Agata Kus   アガタ・クス:1987年、クロスノ生まれ。クラクフ在住。クラクフの美術アカデミーの絵画学科にて博士課程を卒業後、2010年から2014年までポーランドの現代美術家Paulina Ołowskaのプライベートスタジオにてアシスタントを務める。ペインティング、ドローイング、ビデオの分野で活動。2015年、ブロツワフの国際メディアアートビエンナーレにて最優秀賞を含めた数多くの賞を受賞。彼女の作品の一部はクラクフ現代美術館MOCAKや、個人のコレクションとして所蔵され、昨年はポーランド国内のみならず、フランス、オーストリアのギャラリーやアートフェアにて展示された。

PH.D. STUDENTS (DOKTORANTKI) / oil on canvas / 200 x 140 cm / 2015 / Private collection, Germany

PH.D. STUDENTS (DOKTORANTKI) / oil on canvas / 200 x 140 cm / 2015 / Private collection, Germany

 アガタ・クスの作品には絵と絵を重ね合わせた擬似コラージュ、カット&ペーストといった技法が特長的。
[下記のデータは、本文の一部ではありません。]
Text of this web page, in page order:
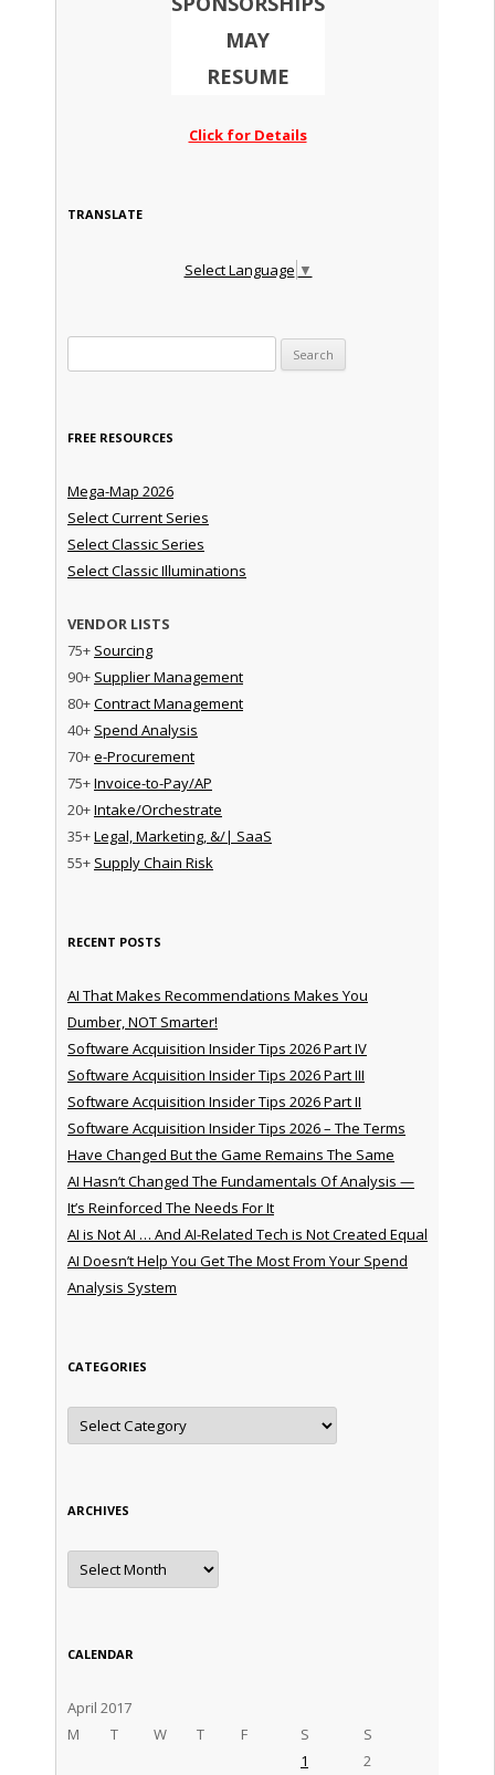
MAY
RESUME
Click for Details
TRANSLATE
Select Language ▼
FREE RESOURCES
Mega-Map 2026
Select Current Series
Select Classic Series
Select Classic Illuminations
VENDOR LISTS
75+ Sourcing
90+ Supplier Management
80+Contract Management
40+ Spend Analysis
70+e-Procurement
75+Invoice-to-Pay/AP
20+Intake/Orchestrate
35+Legal, Marketing, &/| SaaS
55+ Supply Chain Risk
RECENT POSTS
AI That Makes Recommendations Makes You
Dumber, NOT Smarter!
Software Acquisition Insider Tips 2026 Part IV
Software Acquisition Insider Tips 2026 Part III
Software Acquisition Insider Tips 2026 Part II
Software Acquisition Insider Tips 2026 – The Terms
Have Changed But the Game Remains The Same
AI Hasn’t Changed The Fundamentals Of Analysis —
It’s Reinforced The Needs For It
AI is Not AI … And AI-Related Tech is Not Created Equal
AI Doesn’t Help You Get The Most From Your Spend
Analysis System
CATEGORIES
Categories
ARCHIVES
Archives
CALENDAR
April 2017
M
T W T F S S
1
2
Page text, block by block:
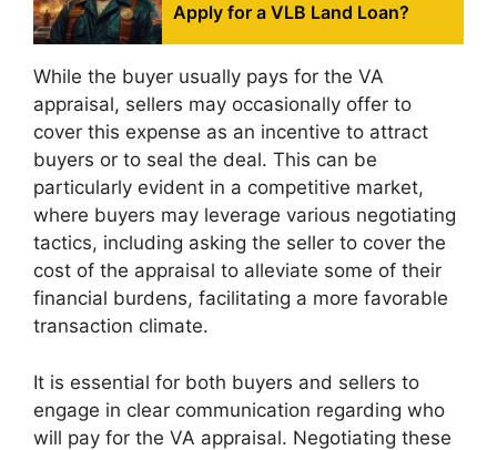
Apply for a VLB Land Loan?
While the buyer usually pays for the VA
appraisal, sellers may occasionally offer to
cover this expense as an incentive to attract
buyers or to seal the deal. This can be
particularly evident in a competitive market,
where buyers may leverage various negotiating
tactics, including asking the seller to cover the
cost of the appraisal to alleviate some of their
financial burdens, facilitating a more favorable
transaction climate.
It is essential for both buyers and sellers to
engage in clear communication regarding who
will pay for the VA appraisal. Negotiating these
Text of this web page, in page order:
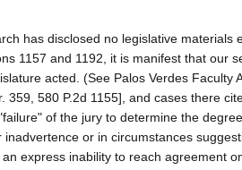
has disclosed no legislative
1157 and 1192, it is manifest that our
acted. (See Palos Verdes Faculty
359, 580 P.2d 1155], and cases there
of the jury to determine the
inadvertence or in circumstances
express inability to reach agreement
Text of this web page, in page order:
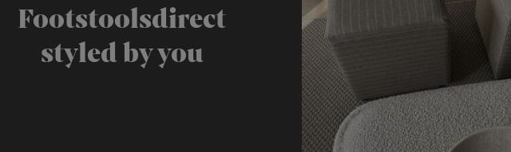
Footstoolsdirect
styled by you
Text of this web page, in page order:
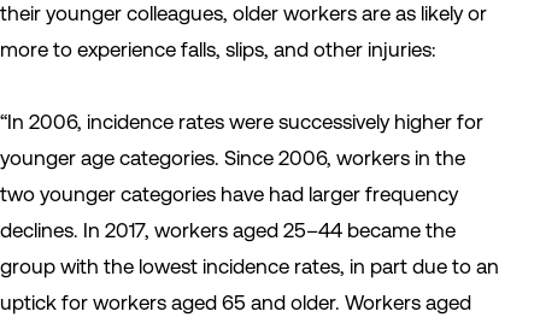
their younger colleagues, older workers are as likely or
more to experience falls, slips, and other injuries:
“In 2006, incidence rates were successively higher for
younger age categories. Since 2006, workers in the
two younger categories have had larger frequency
declines. In 2017, workers aged 25–44 became the
group with the lowest incidence rates, in part due to an
uptick for workers aged 65 and older. Workers aged
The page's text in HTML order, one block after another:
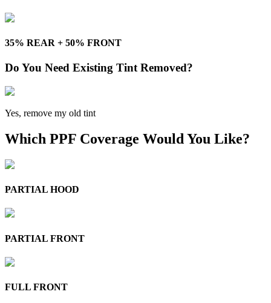
35% REAR + 50% FRONT
Do You Need Existing Tint Removed?
Yes, remove my old tint
Which PPF Coverage Would You Like?
PARTIAL HOOD
PARTIAL FRONT
FULL FRONT
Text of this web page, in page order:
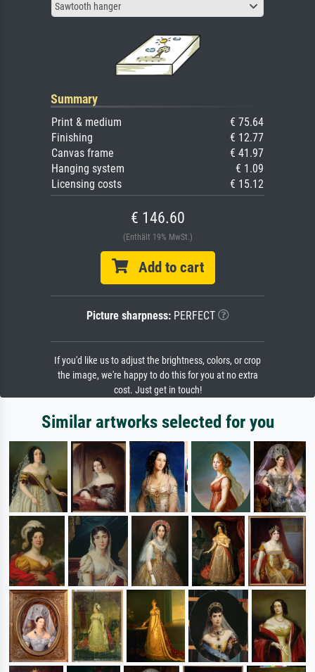
Sawtooth hanger
Summary
Print & medium
€ 75.64
Finishing
€ 12.77
Canvas frame
€ 41.97
Hanging system
€ 1.09
Licensing costs
€ 15.12
€ 146.60
(Enthält 19% MwSt.)
Add to cart
Picture sharpness:PERFECT
If you'd like us to adjust the brightness, colors, or crop
the image, we're happy to do this for you at no extra
cost. Just get in touch!
Similar artworks selected for you
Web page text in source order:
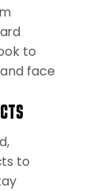
to
face
to
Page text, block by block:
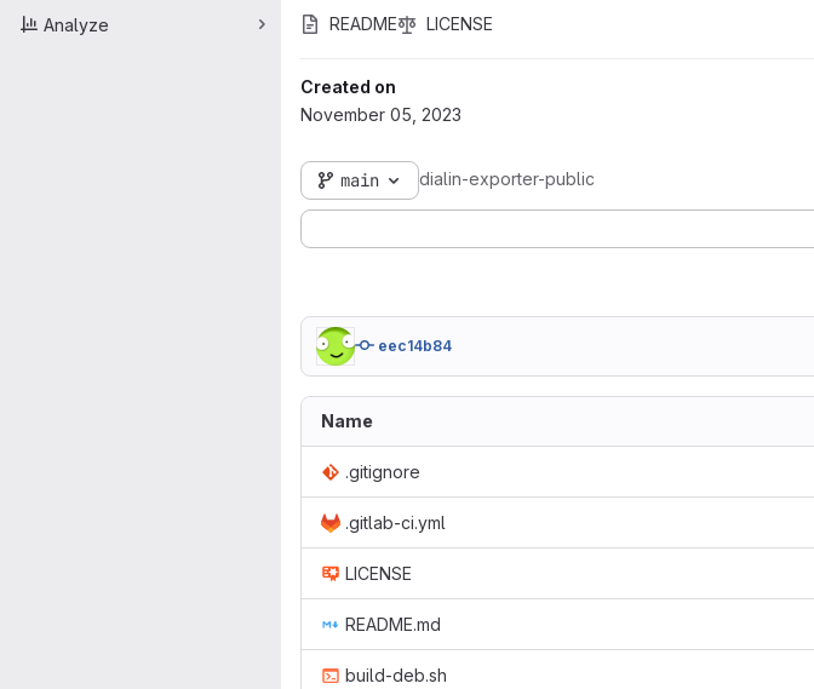
Analyze
README LICENSE
Created on
November 05, 2023
main dialin-exporter-public
eec14b84
Name
.gitignore
.gitlab-ci.yml
LICENSE
README.md
build-deb.sh
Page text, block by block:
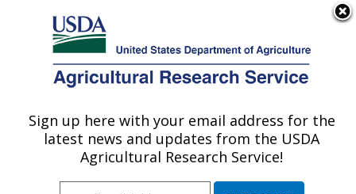
Here's how you know
Agricultural Research Service
U.S. DEPARTMENT OF AGRICULTURE
Sustainable Agricultural Systems
Laboratory: Beltsville, MD
Sign up here with your email address for the
latest news and updates from the USDA
Agricultural Research Service!
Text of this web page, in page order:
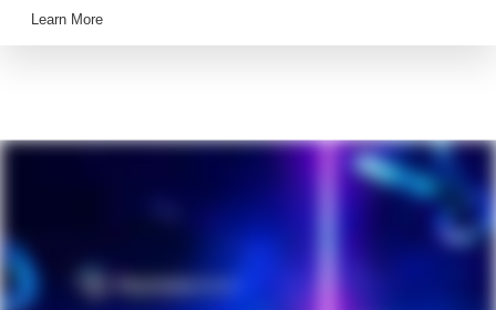
Learn More
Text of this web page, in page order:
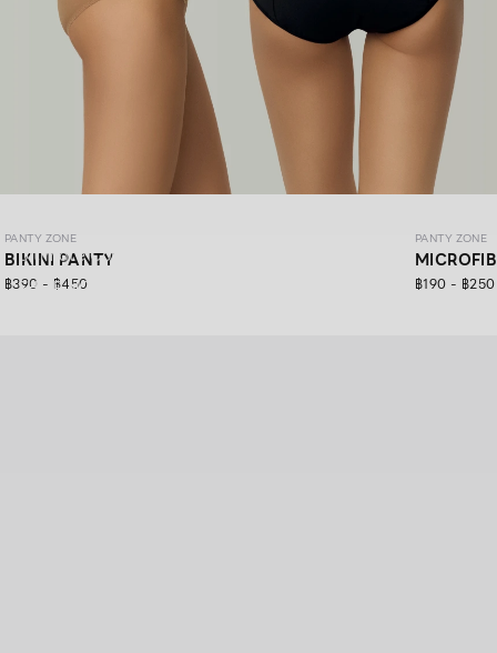
Ultimate Comfort, 24/7 Support.
SHOP NOW
PANTY ZONE
BIKINI PANTY
฿390 - ฿450
PANTY ZONE
฿190 - ฿250
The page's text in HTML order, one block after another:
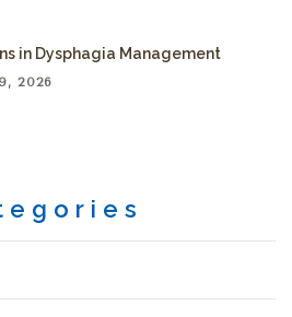
in Dysphagia Management
2026
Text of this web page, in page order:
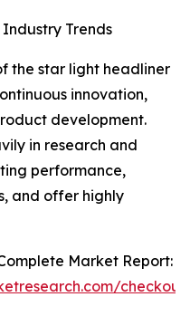
Trends
the star light headliner
innovation,
development.
in research and
performance,
and offer highly
Market Report:
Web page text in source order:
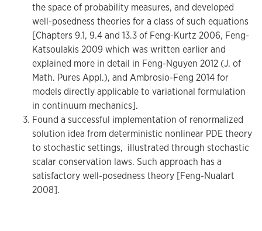
the space of probability measures, and developed
well-posedness theories for a class of such equations
[Chapters 9.1, 9.4 and 13.3 of Feng-Kurtz 2006, Feng-
Katsoulakis 2009 which was written earlier and
explained more in detail in Feng-Nguyen 2012 (J. of
Math. Pures Appl.), and Ambrosio-Feng 2014 for
models directly applicable to variational formulation
in continuum mechanics].
Found a successful implementation of renormalized
solution idea from deterministic nonlinear PDE theory
to stochastic settings, illustrated through stochastic
scalar conservation laws. Such approach has a
satisfactory well-posedness theory [Feng-Nualart
2008].
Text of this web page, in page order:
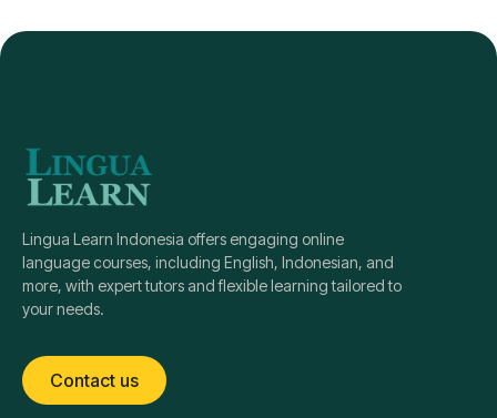
Lingua Learn Indonesia offers engaging online
language courses, including English, Indonesian, and
more, with expert tutors and flexible learning tailored to
your needs.
Contact us
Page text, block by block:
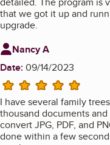
that we got it up and
upgrade.
Review from
Nancy A
Date: 09/14/2023
5 stars
I have several family
thousand documents
convert JPG, PDF, and
done within a few
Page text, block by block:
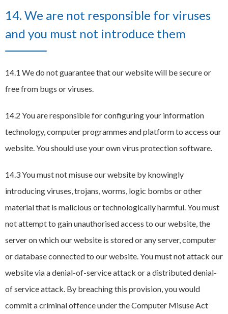
14. We are not responsible for viruses
and you must not introduce them
14.1 We do not guarantee that our website will be secure or
free from bugs or viruses.
14.2 You are responsible for configuring your information
technology, computer programmes and platform to access our
website. You should use your own virus protection software.
14.3 You must not misuse our website by knowingly
introducing viruses, trojans, worms, logic bombs or other
material that is malicious or technologically harmful. You must
not attempt to gain unauthorised access to our website, the
server on which our website is stored or any server, computer
or database connected to our website. You must not attack our
website via a denial-of-service attack or a distributed denial-
of service attack. By breaching this provision, you would
commit a criminal offence under the Computer Misuse Act
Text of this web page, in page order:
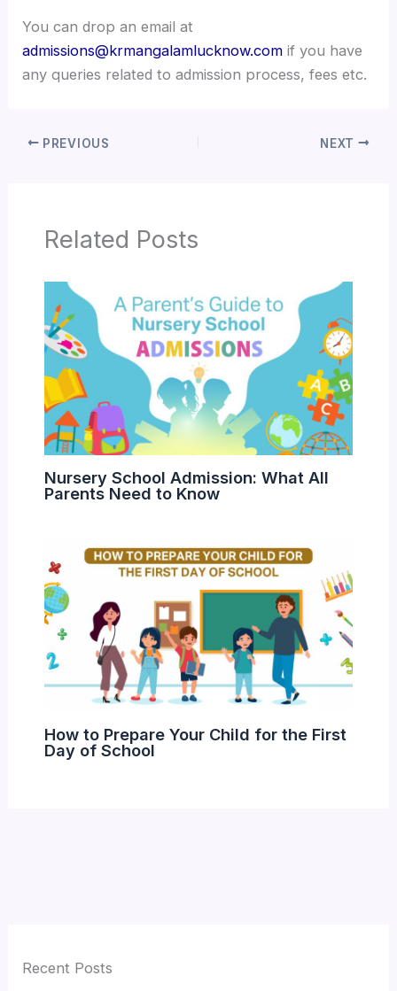
You can drop an email at
admissions@krmangalamlucknow.com if you have
any queries related to admission process, fees etc.
PREVIOUS NEXT
Related Posts
Nursery School Admission: What All
Parents Need to Know
How to Prepare Your Child for the First
Day of School
Recent Posts
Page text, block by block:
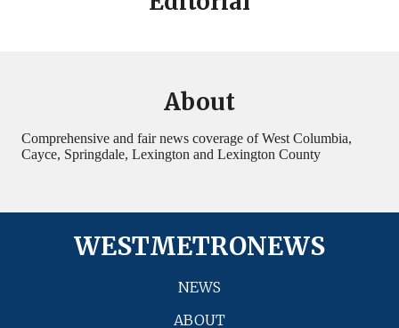
About
Comprehensive and fair news coverage of West Columbia,
Cayce, Springdale, Lexington and Lexington County
WESTMETRONEWS
NEWS
ABOUT

個別のテーマをコラージュのように重ね合わせ、相互作用によって新しい解釈をもたらす。たとえば、「PhD Students (Doktorantki)」。博士課程の女学生たちが座ってコーラを飲みながら話しをしている、中央の薄く透けた紙のその向こう側には、顔のない半裸の女性が<毛皮ーモンスター>に包まれている。そこから見えてくるのは彼女たちの「汚れた思考」あるいは、隠された欲望の発散。また、彼女たちには色があまりなく、大ざっぱなドローイング、透明性を持ちながらも、中心にいる絵はしっかりと描かれ、それは唯一無二の存在のように主張する。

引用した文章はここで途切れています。